Black hole perturbation in parity violating gravitational theories

Abstract: We study linear perturbations around the static and spherically symmetric spacetime for the gravitational theories whose Lagrangian depends on Ricci scalar and the parity violating Chern-Simons term. By an explicit construction, we show that Hamiltonian for the perturbation variables is not bounded from below in general, suggesting that such a background spacetime is unstable against perturbations. This gives a strong limit on a phenomenological gravitational model which violates parity. We also provide a necessary and sufficient condition for the theory to belong to a special class in which no such instability occurs. For such theories, the number of propagating modes for $\ell \ge 2$ is three, one from the odd and the other two from the even. Unlike in the case of $f(R)$ theories, those modes are coupled each other, which can be used as a distinctive feature to test the parity violating theories from observations. All the modes propagate at the speed of light. No-ghost condition and no-tachyon condition are the same as those in $f(R)$ theories.
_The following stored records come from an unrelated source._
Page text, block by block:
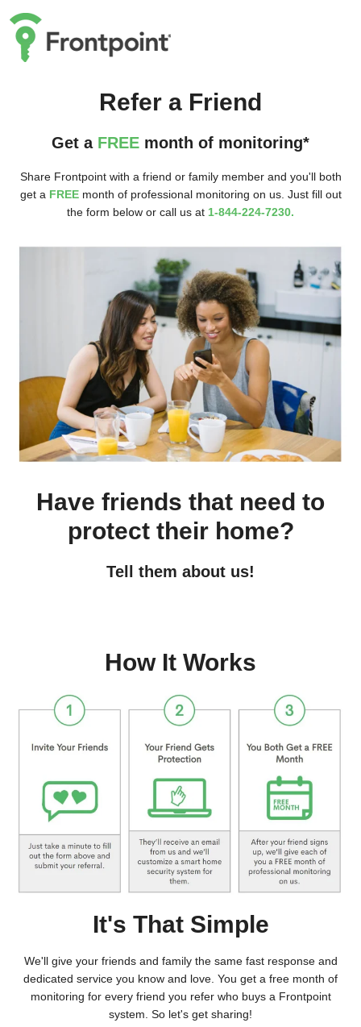
Refer a Friend
Get a FREE month of monitoring*
Share Frontpoint with a friend or family member and you'll both
get a FREE month of professional monitoring on us. Just fill out
the form below or call us at 1-844-224-7230.
Have friends that need to
protect their home?
Tell them about us!
How It Works
It's That Simple
We'll give your friends and family the same fast response and
dedicated service you know and love. You get a free month of
monitoring for every friend you refer who buys a Frontpoint
system. So let's get sharing!
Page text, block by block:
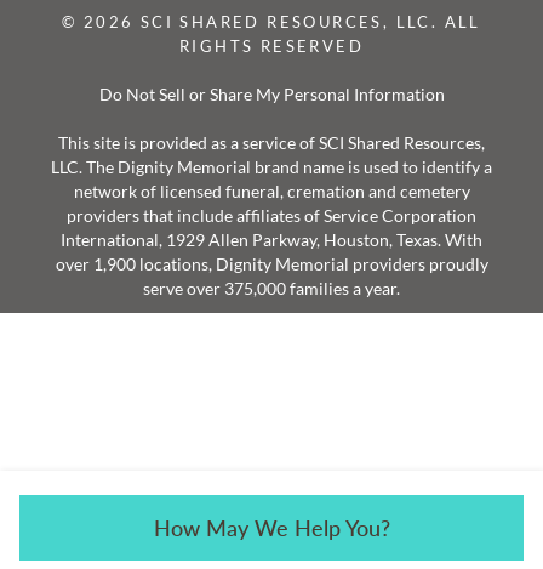
How May We Help You?
© 2026 SCI SHARED RESOURCES, LLC. ALL
RIGHTS RESERVED
Do Not Sell or Share My Personal Information
This site is provided as a service of SCI Shared Resources,
LLC. The Dignity Memorial brand name is used to identify a
network of licensed funeral, cremation and cemetery
providers that include affiliates of Service Corporation
International, 1929 Allen Parkway, Houston, Texas. With
over 1,900 locations, Dignity Memorial providers proudly
serve over 375,000 families a year.
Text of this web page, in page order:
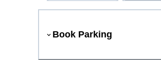
Book Parking
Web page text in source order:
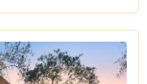
an absolutely
experience.
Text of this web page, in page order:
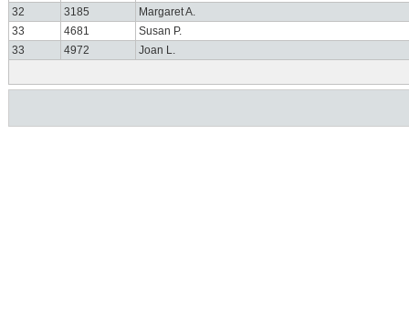
32
3185
Margaret A.
33
4681
Susan P.
33
4972 Joan L.
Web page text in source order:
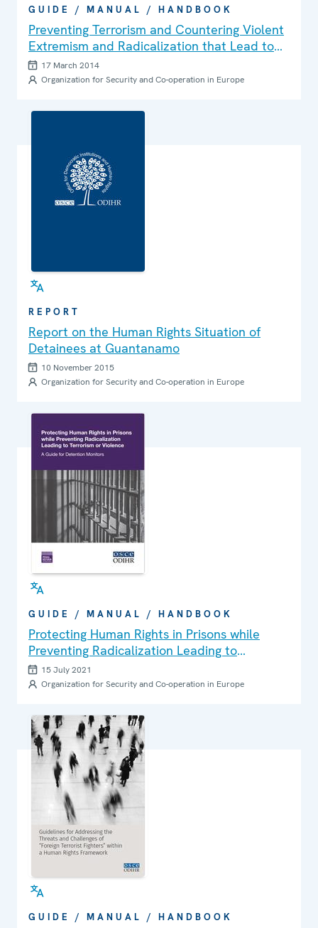
GUIDE / MANUAL / HANDBOOK
Preventing Terrorism and Countering Violent
Extremism and Radicalization that Lead to
Terrorism: A Community-Policing Approach
17 March 2014
Organization for Security and Co-operation in Europe
REPORT
Report on the Human Rights Situation of
Detainees at Guantanamo
10 November 2015
Organization for Security and Co-operation in Europe
GUIDE / MANUAL / HANDBOOK
Protecting Human Rights in Prisons while
Preventing Radicalization Leading to
Terrorism or Violence: A Guide for Detention
Monitors
15 July 2021
Organization for Security and Co-operation in Europe
GUIDE / MANUAL / HANDBOOK
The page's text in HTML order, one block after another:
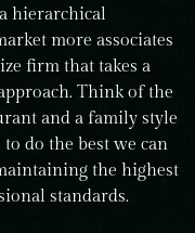
hierarchical
more associates
firm that takes a
Think of the
and a family style
do the best we can
the highest
standards.
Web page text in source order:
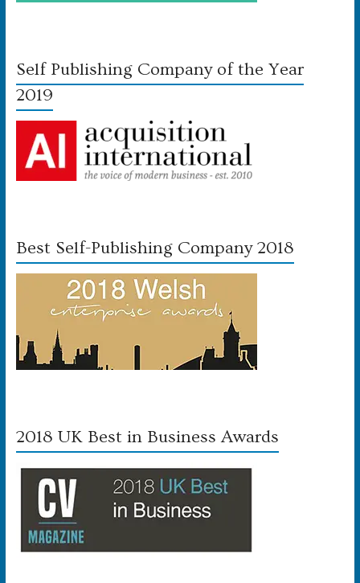
Self Publishing Company of the Year
2019
Best Self-Publishing Company 2018
2018 UK Best in Business Awards
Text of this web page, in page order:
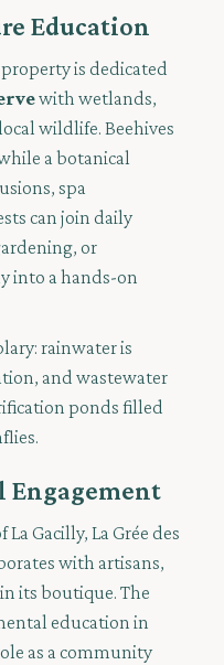
Education
is dedicated
with wetlands,
wildlife. Beehives
a botanical
spa
can join daily
or
into a hands-on
rainwater is
and wastewater
ponds filled
Engagement
Gacilly, La Grée des
with artisans,
its boutique. The
education in
as a community
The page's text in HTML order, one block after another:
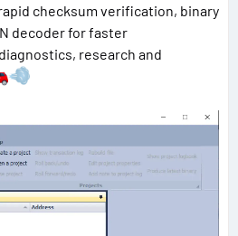
checksum verification, binary
decoder for faster
research and
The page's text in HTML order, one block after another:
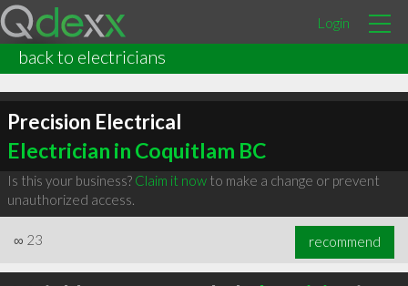
Login
back to electricians
Precision Electrical
Electrician in Coquitlam BC
Is this your business? Claim it nowto make a change or prevent
unauthorized access.
∞ 23 recommend
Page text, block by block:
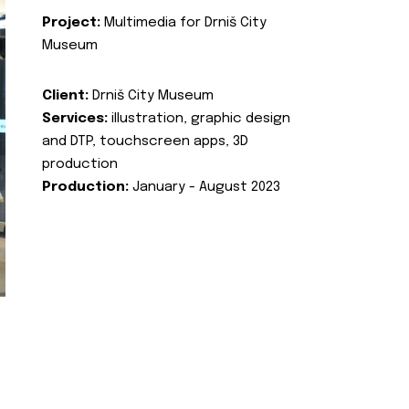
Project: Multimedia for Drniš City
Museum
Client: Drniš City Museum
Services: illustration, graphic design
and DTP, touchscreen apps, 3D
production
Production: January - August 2023
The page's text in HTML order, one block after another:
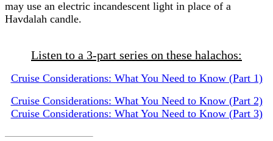
may use an electric incandescent light in place of a
Havdalah candle.
Listen to a 3-part series on these halachos:
Cruise Considerations: What You Need to Know (Part 1)
Cruise Considerations: What You Need to Know (Part 2)
Cruise Considerations: What You Need to Know (Part 3)
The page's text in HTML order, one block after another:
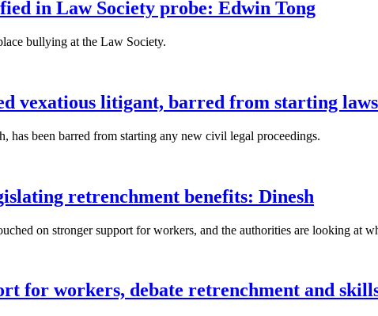
in Law Society probe: Edwin Tong
bullying at the Law Society.
vexatious litigant, barred from starting
been barred from starting any new civil legal proceedings.
retrenchment benefits: Dinesh
on stronger support for workers, and the authorities are looking at
for workers, debate retrenchment and
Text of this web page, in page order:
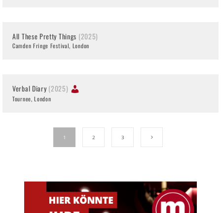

For the dipole perturbations, the odd and the even modes completely decouple. The odd mode gives a slowly-rotating BH solution whose metric is linearized in its angular momentum. We provide an integral expression of such a solution. On the other hand, the even mode propagates at the speed of light. For the monopole perturbation, in addition to a mode which just shifts the mass of the background BH, there is also one even mode that propagates at the speed of light.